Interacting with our environment is a complex task which requires to constantly weight and use different sources of information, whether they are sensory representation of the external world or cognitive, internally generated representation of our goals and expectations. For example, in order to detect a friend in a crowd, we compare sensory representation of what we are looking at (persons in the crowd) to representation of what we are looking for (our friend). This process, which I called comparative decision making, involves a large network of cortical and sub-cortical areas.
Sensory information are extracted along the hierarchy of cortical visual areas located in the occipital lobe of human and non-human primates. Cognitive representation about goal directed information are supported by several areas of the prefrontal cortex (PFC). Finally, in a recent series of studies, I’ve proposed that areas of posterior parietal cortex (PPC) plays a crucial role during comparative decision making. Specifically, I’ve proposed that PPC integrates two types of information:
1) Bottom up flow of sensory information. In this framework, PPC integrates and combine this sensory flow, which was previously gated by top-down attention (a signal originating in the prefrontal cortex and which gates behaviorally relevant visual information).
2) Top-down information, originating in PFC, about the identity of the stimuli being actively searched.
PPC then compares these information in order to encode a decision-related signal about the behavioral relevance of the stimuli.
The main goal of this project (ADMIN) is to directly test this hypothesis.
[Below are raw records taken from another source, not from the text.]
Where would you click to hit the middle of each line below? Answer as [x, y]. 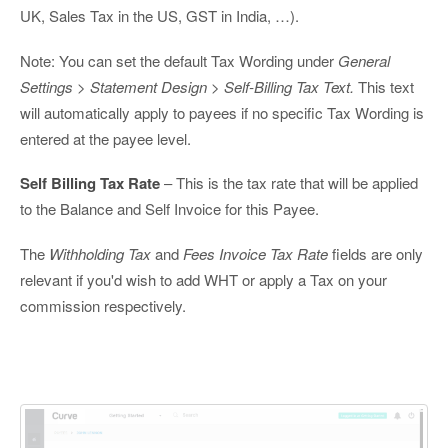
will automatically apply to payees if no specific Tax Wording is [222, 112]
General [364, 60]
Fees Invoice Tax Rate [255, 253]
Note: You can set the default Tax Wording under [179, 60]
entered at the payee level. [105, 138]
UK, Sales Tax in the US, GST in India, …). [159, 16]
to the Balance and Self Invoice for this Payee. [169, 209]
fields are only [375, 253]
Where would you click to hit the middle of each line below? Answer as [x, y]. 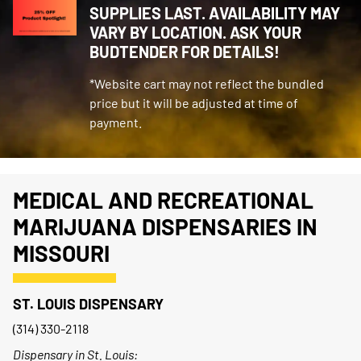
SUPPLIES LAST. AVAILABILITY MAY [214, 13]
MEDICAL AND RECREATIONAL [163, 200]
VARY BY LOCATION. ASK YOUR [195, 32]
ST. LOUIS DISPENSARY [88, 304]
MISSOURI [61, 253]
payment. [115, 122]
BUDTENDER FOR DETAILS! [184, 52]
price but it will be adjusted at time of [193, 103]
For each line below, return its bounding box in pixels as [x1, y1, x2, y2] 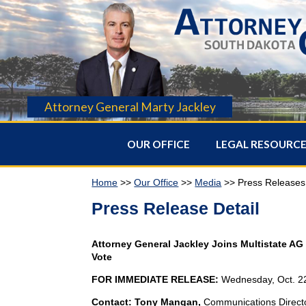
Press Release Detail [92, 198, 260, 218]
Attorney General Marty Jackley [44, 99, 216, 114]
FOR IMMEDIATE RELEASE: [92, 273, 222, 285]
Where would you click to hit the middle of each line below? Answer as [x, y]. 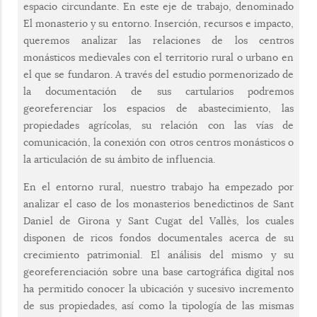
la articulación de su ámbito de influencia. [119, 159]
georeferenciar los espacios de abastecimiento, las [158, 108]
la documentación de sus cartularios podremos [158, 91]
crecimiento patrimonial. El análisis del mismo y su [158, 255]
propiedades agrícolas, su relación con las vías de [158, 125]
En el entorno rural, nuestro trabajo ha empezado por [158, 187]
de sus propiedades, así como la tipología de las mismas [158, 306]
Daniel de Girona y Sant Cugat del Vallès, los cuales [158, 221]
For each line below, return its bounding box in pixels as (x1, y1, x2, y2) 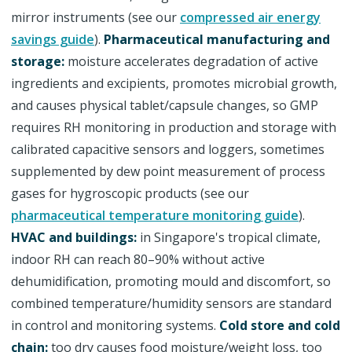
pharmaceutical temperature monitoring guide (11, 207, 299, 224)
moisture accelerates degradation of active (64, 53, 318, 70)
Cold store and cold (219, 317, 340, 334)
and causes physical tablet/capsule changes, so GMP (11, 97, 318, 114)
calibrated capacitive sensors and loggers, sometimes (11, 141, 324, 158)
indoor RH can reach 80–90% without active (11, 251, 265, 268)
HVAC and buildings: (11, 229, 137, 246)
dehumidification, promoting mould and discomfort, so (11, 273, 331, 290)
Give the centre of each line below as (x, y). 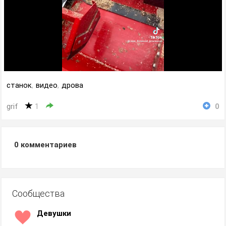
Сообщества (38, 193)
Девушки (54, 213)
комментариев (48, 145)
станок (19, 85)
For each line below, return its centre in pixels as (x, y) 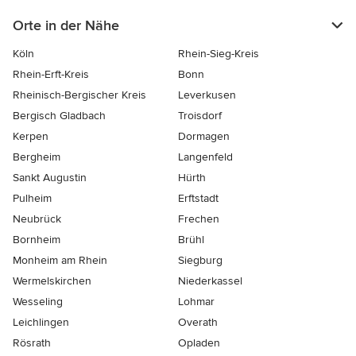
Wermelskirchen (52, 281)
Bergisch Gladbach (59, 116)
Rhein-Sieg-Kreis (219, 54)
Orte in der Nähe (66, 26)
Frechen (199, 219)
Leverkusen (207, 95)
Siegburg (200, 261)
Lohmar (196, 302)
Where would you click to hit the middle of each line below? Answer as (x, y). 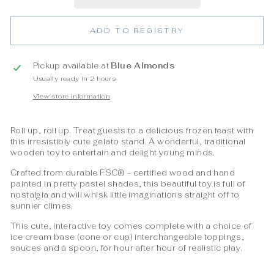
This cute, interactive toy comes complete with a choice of (131, 226)
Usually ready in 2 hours (74, 78)
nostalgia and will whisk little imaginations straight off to (125, 194)
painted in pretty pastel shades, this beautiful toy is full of (128, 183)
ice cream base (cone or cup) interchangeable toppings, (128, 237)
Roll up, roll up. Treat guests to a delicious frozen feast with (132, 130)
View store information (72, 96)
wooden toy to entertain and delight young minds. (113, 152)
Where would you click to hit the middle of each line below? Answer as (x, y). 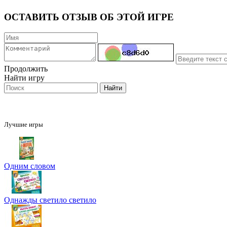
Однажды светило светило (50, 200)
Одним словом (30, 166)
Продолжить (26, 68)
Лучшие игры (24, 124)
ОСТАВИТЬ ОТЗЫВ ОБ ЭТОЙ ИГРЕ (89, 17)
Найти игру (24, 78)
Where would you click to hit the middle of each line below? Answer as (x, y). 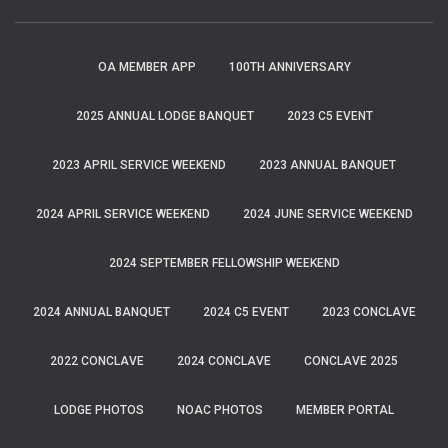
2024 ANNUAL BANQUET (101, 312)
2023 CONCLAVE (368, 312)
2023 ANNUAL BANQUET (327, 165)
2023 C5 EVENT (329, 116)
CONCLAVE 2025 (351, 361)
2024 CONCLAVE (224, 361)
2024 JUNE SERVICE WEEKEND (327, 214)
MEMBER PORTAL (345, 410)
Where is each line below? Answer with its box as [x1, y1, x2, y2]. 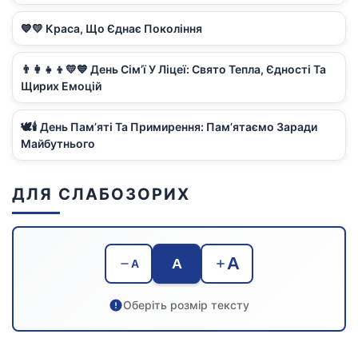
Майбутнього [21, 137, 95, 151]
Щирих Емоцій [21, 79, 101, 93]
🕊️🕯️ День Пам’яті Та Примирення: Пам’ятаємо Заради [21, 120, 317, 134]
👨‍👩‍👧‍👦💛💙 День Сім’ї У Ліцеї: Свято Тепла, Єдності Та [21, 62, 326, 77]
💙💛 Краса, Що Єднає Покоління [21, 22, 202, 36]
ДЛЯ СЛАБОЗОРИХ [12, 185, 190, 205]
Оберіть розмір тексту [123, 298, 249, 312]
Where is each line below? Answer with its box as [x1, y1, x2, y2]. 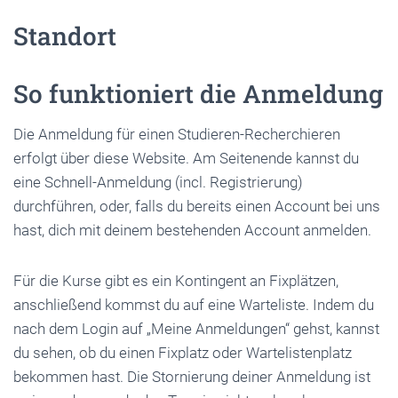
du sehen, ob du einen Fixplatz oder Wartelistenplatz [13, 343, 352, 362]
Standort [13, 19, 116, 52]
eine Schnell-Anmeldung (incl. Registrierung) [13, 172, 303, 191]
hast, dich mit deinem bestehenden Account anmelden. [13, 220, 371, 239]
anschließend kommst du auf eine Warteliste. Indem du [13, 295, 374, 314]
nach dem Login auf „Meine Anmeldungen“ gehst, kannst [13, 319, 379, 338]
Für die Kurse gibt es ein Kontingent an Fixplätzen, [13, 271, 338, 290]
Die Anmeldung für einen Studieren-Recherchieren [13, 124, 340, 143]
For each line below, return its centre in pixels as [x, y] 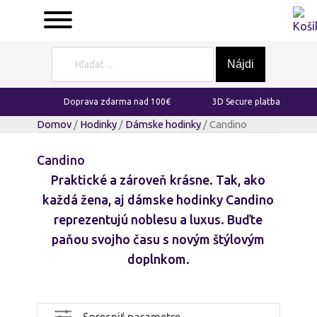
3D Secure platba [246, 102]
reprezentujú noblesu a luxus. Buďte [158, 219]
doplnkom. [158, 259]
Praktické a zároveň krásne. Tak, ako [158, 180]
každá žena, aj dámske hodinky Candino [158, 200]
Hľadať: [65, 53]
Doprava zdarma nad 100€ [117, 102]
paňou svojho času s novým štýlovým [158, 239]
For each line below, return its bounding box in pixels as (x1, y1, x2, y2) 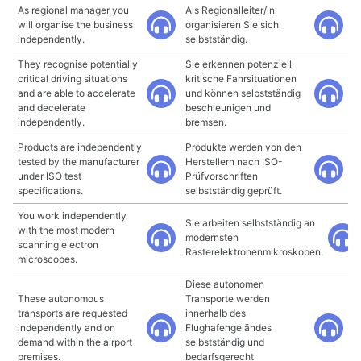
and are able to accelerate (18, 87, 135, 99)
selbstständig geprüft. (185, 185, 282, 197)
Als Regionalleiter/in (185, 4, 275, 16)
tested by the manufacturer (18, 156, 139, 168)
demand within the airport (18, 336, 132, 348)
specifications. (18, 185, 83, 197)
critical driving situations (18, 73, 127, 85)
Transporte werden (185, 293, 270, 305)
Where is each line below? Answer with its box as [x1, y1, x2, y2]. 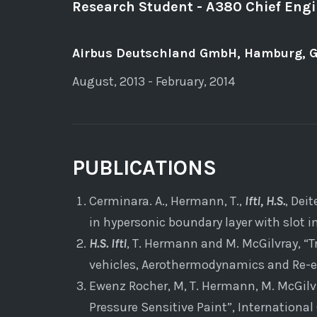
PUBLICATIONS [72, 154, 217, 180]
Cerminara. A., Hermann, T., [88, 192, 245, 209]
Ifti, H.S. [244, 192, 285, 209]
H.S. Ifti [88, 235, 127, 251]
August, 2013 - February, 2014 [72, 73, 235, 89]
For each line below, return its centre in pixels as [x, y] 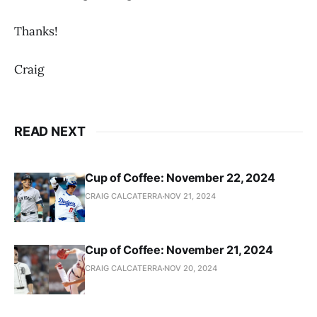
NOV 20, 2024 [191, 269]
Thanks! [36, 31]
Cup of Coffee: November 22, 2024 [180, 178]
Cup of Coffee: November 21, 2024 [179, 250]
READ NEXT [50, 132]
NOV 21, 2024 [190, 196]
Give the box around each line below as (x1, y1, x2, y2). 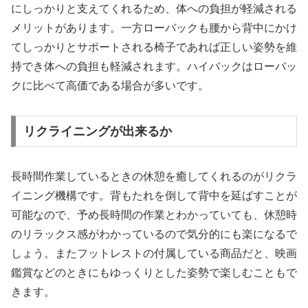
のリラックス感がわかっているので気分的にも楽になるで (11, 228, 297, 241)
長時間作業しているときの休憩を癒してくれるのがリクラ (11, 170, 297, 183)
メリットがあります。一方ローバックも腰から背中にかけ (11, 22, 297, 34)
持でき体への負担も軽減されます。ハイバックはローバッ (11, 60, 297, 73)
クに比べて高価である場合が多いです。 (11, 80, 209, 92)
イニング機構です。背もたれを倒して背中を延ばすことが (11, 190, 297, 202)
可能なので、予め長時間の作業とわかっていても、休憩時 (11, 209, 297, 221)
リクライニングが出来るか (23, 124, 172, 139)
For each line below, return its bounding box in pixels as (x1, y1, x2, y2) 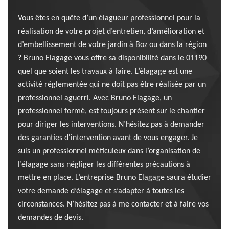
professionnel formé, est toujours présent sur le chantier (18, 107, 205, 116)
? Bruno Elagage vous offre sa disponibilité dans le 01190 (18, 54, 207, 63)
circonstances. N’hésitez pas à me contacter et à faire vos (18, 200, 209, 209)
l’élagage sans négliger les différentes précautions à (18, 161, 190, 169)
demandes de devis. (18, 214, 83, 222)
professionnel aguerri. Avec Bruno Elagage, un (18, 94, 172, 103)
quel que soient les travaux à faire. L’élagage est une (18, 67, 192, 76)
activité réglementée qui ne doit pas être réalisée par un (18, 81, 206, 89)

I will record simultaneously the activity of large population of neurons from the visual cortex, from PFC and from PPC while NHP perform a task in which they have to compare visual and goal-directed information. This task, a modified version of a delayed-match to sample task, allow us to directly test 1) how information is kept in working memory and encoded in PFC; 2) how this signal is transformed into top-down signal modulating the bottom-up flow of sensory information and 3) how PPC integrates and compares bottom up and top down signals in order to participate to decision making processes.
This task, as well as the simultaneous recording of large populations of neurons in PPC, PFC and the visual cortex, will allow us to better understand how cognitive and sensory representation interact during decision-making. We will test (1) the computations performed by each cortical area as a function of the behavioral context, (2) how these cortical areas communicate, and (3) the role of the PPC in adapting our behavior to the different task demands. This will have an important impact on our understanding of deficits associated to PPC and PFC lesions and will help us redefined rehabilitation strategies.